SURE ENOUGH, Nazi symbols, such as the S.S. lightning bolts, were seen on protest signs on last Saturday night’s demonstration in Tel Aviv.
Writing in Israel Hayom on January 8, Ariel Kahane suggested, “News that is foolish, twisted, detached from the truth and lacks facts is flooding the media and no one is saying a word.” All this leads to a situation, he thinks, whereby many good people fall for these prophecies of panic.
Is it panic or perhaps a pathos of passion in the face of a real threat to Israel’s societal construct and its democratic character? As Hillel Halkin points out in the Jewish Review of Books on January 5, we’ve heard all these wailings of fascism before, as when in 1977, Menachem Begin and the Likud came to power.
What purpose was there for Aharon Barak, who University of Chicago Law School Professor Richard A. Posner, then a federal appellate judge, called the “Enlightened Despot” in the New Republic magazine, in 2007, to say: “I see myself neither as an activist nor a conservative. I am sorry to be thought of as bringing this mishap. If killing me would be seen as stopping all this churning, I would be willing to stand before a firing squad.”
A conceivable answer is put forward by Eithan Orkibi of Ariel University, which appears in Israel Affairs, Volume 28 Number 6. Dealing with the period of 2015-2019, Orkibi reviews the discourse of Israel’s Left in a rhetorical analysis of its content. His conclusion is that seeking to revive its relevance and failing marginalization as a political force with its ideology in decline, it pursued a message of “the Right is a danger to democracy.”

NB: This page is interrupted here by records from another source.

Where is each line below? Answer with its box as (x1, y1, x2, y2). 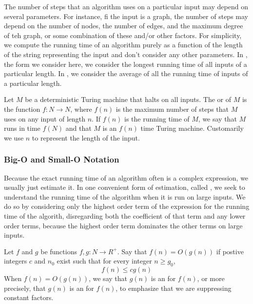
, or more (197, 273, 225, 284)
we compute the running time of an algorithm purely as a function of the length (4, 40, 243, 50)
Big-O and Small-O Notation (4, 153, 119, 165)
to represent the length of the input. (32, 132, 140, 142)
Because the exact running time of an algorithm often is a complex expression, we (4, 172, 249, 182)
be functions (40, 246, 77, 256)
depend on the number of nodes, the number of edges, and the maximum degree (4, 20, 243, 31)
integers (4, 256, 27, 266)
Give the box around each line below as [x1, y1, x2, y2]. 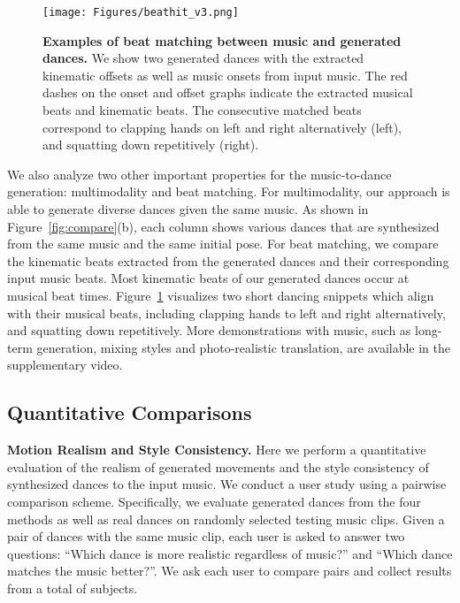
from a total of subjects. [7, 578, 138, 597]
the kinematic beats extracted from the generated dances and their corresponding [7, 251, 449, 270]
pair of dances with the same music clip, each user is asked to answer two [7, 527, 405, 546]
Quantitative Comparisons [7, 399, 252, 426]
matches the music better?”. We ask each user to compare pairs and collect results [7, 561, 452, 580]
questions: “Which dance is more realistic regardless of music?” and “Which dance [7, 544, 453, 562]
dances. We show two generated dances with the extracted [42, 49, 364, 67]
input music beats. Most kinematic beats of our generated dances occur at [7, 269, 410, 287]
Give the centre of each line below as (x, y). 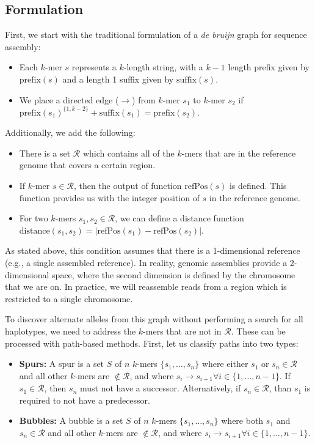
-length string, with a (163, 67)
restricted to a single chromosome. (69, 298)
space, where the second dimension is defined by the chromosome (174, 274)
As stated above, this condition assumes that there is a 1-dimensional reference (153, 250)
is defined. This (258, 186)
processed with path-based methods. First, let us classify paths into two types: (152, 343)
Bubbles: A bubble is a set (71, 420)
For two (34, 218)
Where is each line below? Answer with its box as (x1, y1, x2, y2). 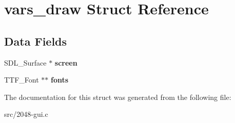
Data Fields (4, 33, 67, 49)
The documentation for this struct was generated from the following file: (4, 91, 231, 102)
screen (54, 57, 77, 68)
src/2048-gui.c (4, 109, 48, 119)
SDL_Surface (4, 57, 47, 68)
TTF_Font (4, 74, 39, 85)
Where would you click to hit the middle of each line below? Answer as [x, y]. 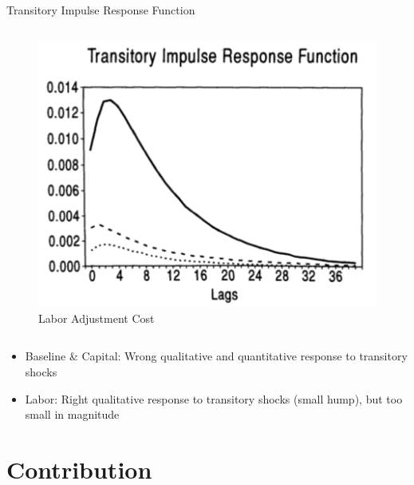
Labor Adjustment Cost [97, 318]
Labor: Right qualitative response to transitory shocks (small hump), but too [214, 398]
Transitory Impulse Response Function [101, 10]
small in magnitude [72, 414]
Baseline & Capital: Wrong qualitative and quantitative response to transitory [216, 356]
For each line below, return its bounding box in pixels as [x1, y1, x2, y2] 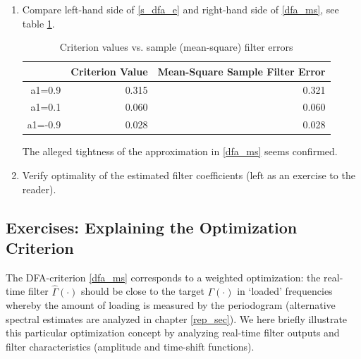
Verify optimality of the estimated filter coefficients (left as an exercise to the [22, 168, 355, 182]
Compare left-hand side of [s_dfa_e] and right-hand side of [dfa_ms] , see [22, 2, 339, 16]
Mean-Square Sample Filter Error [157, 63, 326, 78]
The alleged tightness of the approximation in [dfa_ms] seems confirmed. [22, 144, 338, 159]
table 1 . [22, 16, 55, 30]
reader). [22, 181, 56, 196]
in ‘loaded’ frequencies [237, 284, 333, 298]
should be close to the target [81, 284, 204, 298]
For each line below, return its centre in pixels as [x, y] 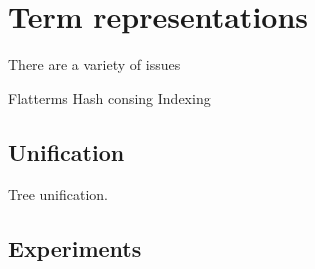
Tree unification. [58, 193]
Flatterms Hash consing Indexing [109, 97]
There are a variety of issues [94, 64]
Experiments [75, 247]
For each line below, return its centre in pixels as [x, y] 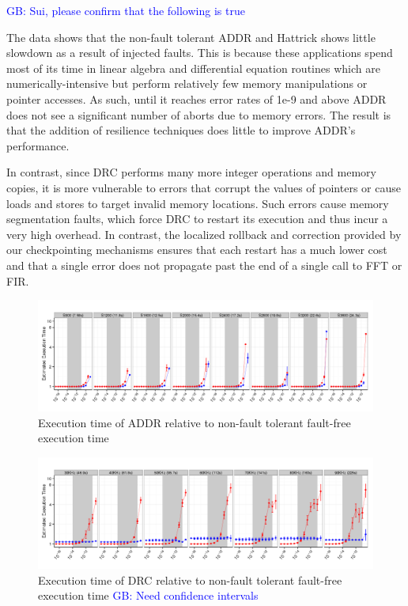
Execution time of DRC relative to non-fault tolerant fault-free [190, 579]
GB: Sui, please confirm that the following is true [126, 10]
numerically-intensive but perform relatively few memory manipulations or [187, 83]
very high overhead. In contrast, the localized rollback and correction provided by [204, 234]
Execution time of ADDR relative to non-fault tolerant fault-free [195, 422]
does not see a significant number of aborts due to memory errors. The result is [199, 114]
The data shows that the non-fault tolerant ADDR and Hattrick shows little [191, 37]
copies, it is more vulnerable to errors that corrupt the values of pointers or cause [204, 187]
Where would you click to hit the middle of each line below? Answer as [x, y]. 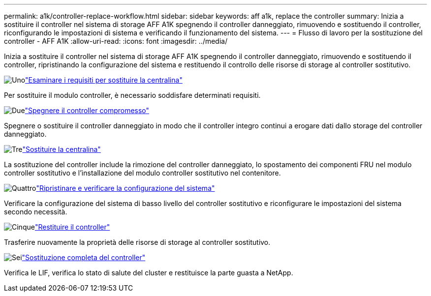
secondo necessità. [36, 212]
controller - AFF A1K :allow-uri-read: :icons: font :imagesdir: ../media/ [116, 41]
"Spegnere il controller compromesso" [87, 110]
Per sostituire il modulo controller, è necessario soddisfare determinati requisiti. [132, 95]
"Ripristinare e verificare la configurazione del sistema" [125, 188]
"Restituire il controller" [72, 227]
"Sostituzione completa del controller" [84, 257]
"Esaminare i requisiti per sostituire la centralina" [104, 80]
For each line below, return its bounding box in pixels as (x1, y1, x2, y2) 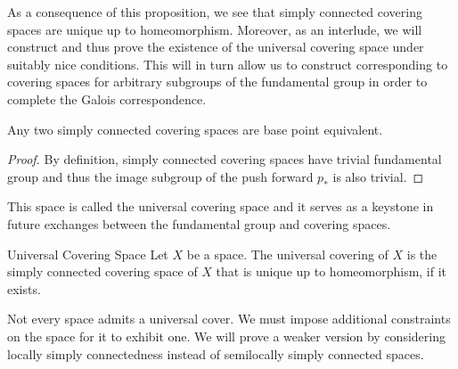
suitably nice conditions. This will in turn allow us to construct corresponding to (7, 54, 448, 73)
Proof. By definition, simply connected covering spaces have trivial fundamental (7, 150, 442, 168)
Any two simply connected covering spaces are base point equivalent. (7, 119, 383, 138)
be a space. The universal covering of (186, 244, 388, 263)
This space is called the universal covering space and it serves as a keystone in (7, 197, 434, 216)
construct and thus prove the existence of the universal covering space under (7, 37, 424, 56)
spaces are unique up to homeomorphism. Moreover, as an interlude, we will (7, 20, 422, 38)
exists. (7, 279, 41, 298)
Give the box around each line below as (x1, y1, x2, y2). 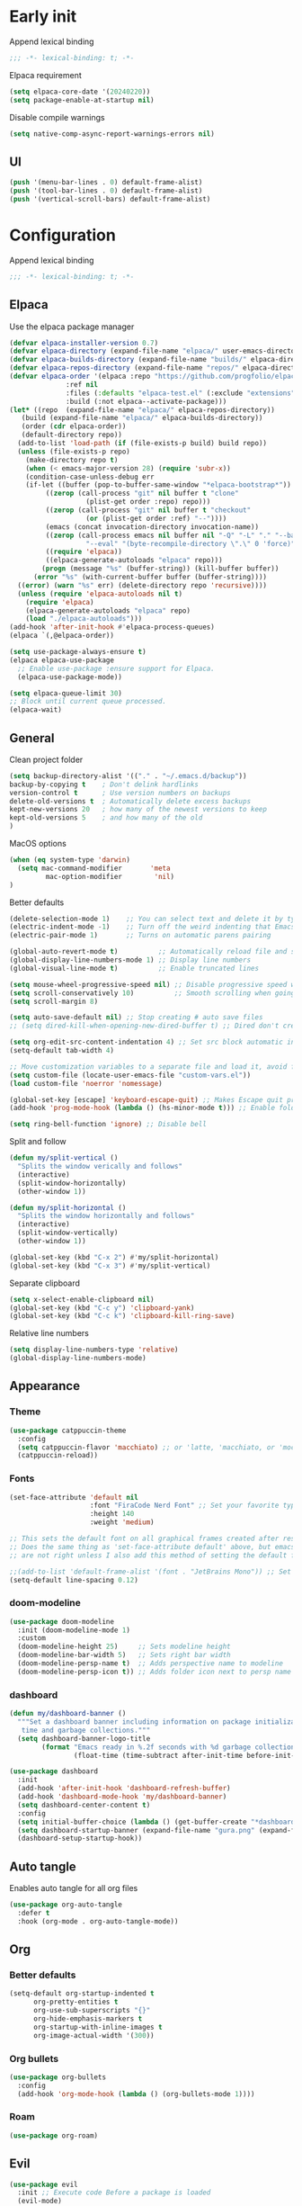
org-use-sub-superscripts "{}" (32, 2006, 151, 2015)
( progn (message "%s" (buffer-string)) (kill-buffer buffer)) (41, 564, 280, 573)
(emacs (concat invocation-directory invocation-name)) (45, 522, 259, 532)
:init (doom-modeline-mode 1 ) (17, 1626, 130, 1635)
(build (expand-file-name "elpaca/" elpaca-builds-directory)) (21, 414, 263, 423)
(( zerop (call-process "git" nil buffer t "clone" (45, 489, 240, 498)
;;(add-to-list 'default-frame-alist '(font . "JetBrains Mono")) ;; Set (9, 1567, 292, 1576)
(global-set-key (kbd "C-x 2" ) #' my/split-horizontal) (9, 1252, 219, 1261)
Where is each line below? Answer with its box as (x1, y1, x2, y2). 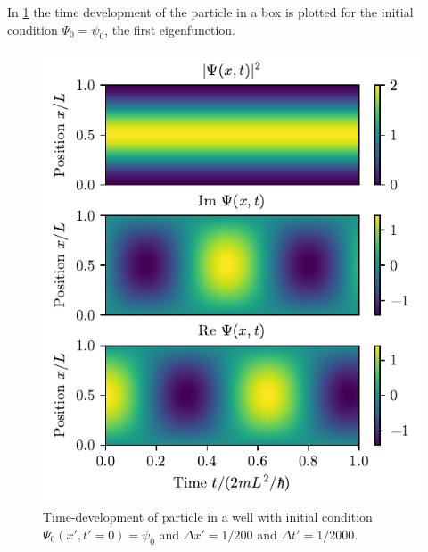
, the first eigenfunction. (104, 20, 235, 38)
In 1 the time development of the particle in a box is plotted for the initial (7, 3, 414, 21)
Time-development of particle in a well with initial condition (43, 507, 373, 526)
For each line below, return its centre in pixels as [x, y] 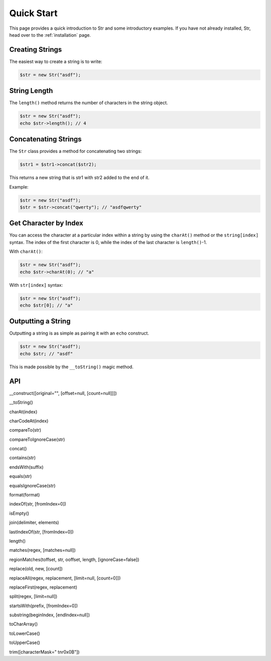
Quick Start [33, 13]
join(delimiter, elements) [34, 523]
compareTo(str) [25, 430]
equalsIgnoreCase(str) [32, 485]
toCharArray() [24, 624]
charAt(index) [23, 411]
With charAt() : [26, 252]
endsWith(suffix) [26, 467]

The idea of peace as a defining character which then presents the Right as the war camp has lost its appeal. The Oslo process failure, the May 2021 pogroms and the lack of law and order in the Negev have all but made the Left irrelevant. Occupation has been reversed with growing numbers of Israelis feeling themselves under an internal occupation of violence and threats to life and property.
A new theme was required and “Democracy under threat” fulfills the need. Orkibi suggests that the Left “restruct[ed] its rhetorical ethos, to rehabilitate its credibility and authority.” Essentially, he writes, it has replaced its self-image.
In my view, feeling threatened, in that the demographics of Israel’s population and the lessening of the pressure to resolve the issue of a Palestinian Arab state were losing them voters, Israel’s Left purposely settled on channeling a polarizing rhetoric. Democracy being eradicated or suppressed also aligned them with the growing influence, financially and politically, of the American progressive liberal elements. An early appearance of this alliance was the V15 campaign, partially funded by the State Department through OneVoice, to unseat Netanyahu in 2015.
Israel is now a country whose two most recent former military chiefs entered politics and have made disturbing statements. Gadi Eizenkot, on December 1, called for a million people to take to the streets against the new government. Benny Gantz, on his Twitter account on the evening of January 9, threatened that Netanyahu would be responsible for civil war in Israeli society. He added that “this is the time go out en masse and to demonstrate, the time to make the country tremble... against the demolition of democracy and this unbridled, destructive move.”
While one could say, “All’s fair in love, war... and politics,” the panic and the pathos Israel’s Left is displaying at the moment in their crusade to save Israel’s democracy,” no matter how just they view themselves as being, may possess more unfortunate results for their ideological coterie, as well as for the country.
The writer is an analyst and opinion commentator on political, cultural and media issues.